[What you have to do]
Beginning with the line of the entries below that holds "Page text, block" and ending with the line that holds "Web page text", transcribe each line exactly as written. Pictures stay out.

[Input for this task]
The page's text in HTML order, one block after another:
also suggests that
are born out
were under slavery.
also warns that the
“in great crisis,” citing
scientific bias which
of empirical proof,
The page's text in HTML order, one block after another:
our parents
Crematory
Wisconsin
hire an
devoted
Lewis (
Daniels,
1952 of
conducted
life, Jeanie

==

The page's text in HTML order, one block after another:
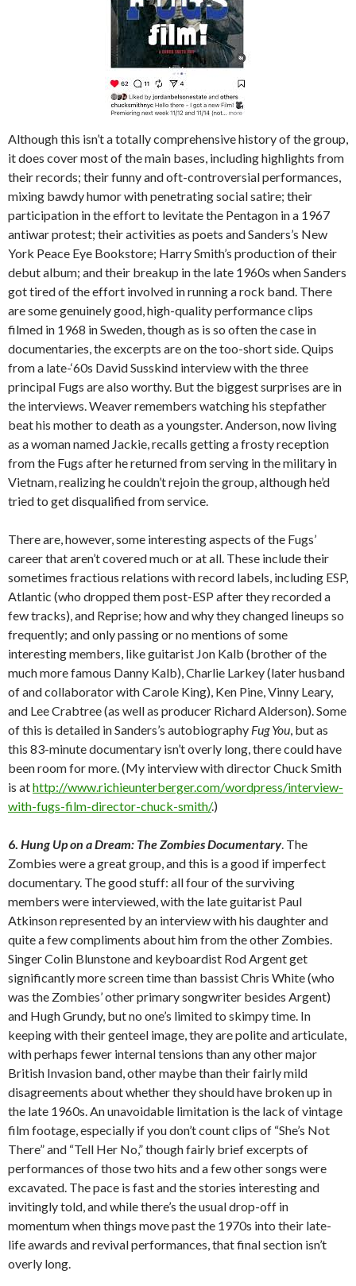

---

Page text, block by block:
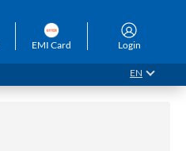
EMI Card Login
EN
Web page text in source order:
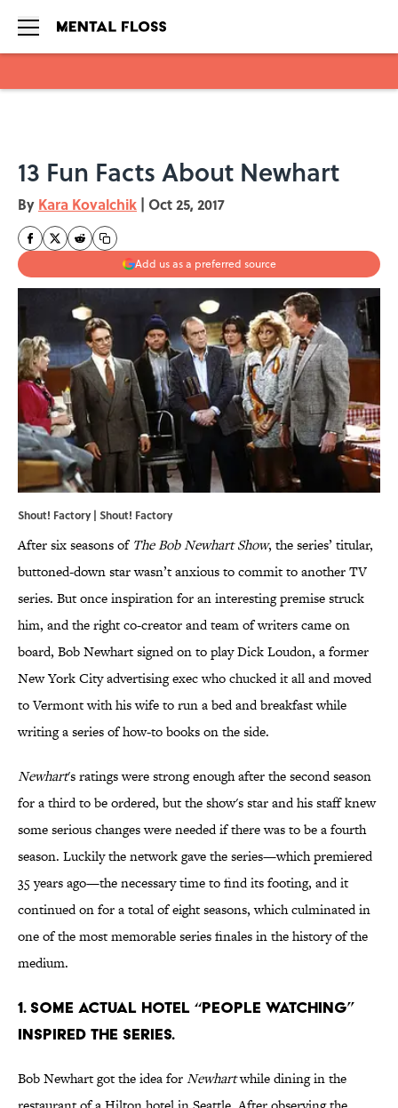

[Answer section]
Page text, block by block:
EMI Card Login
EN
Web page text in source order:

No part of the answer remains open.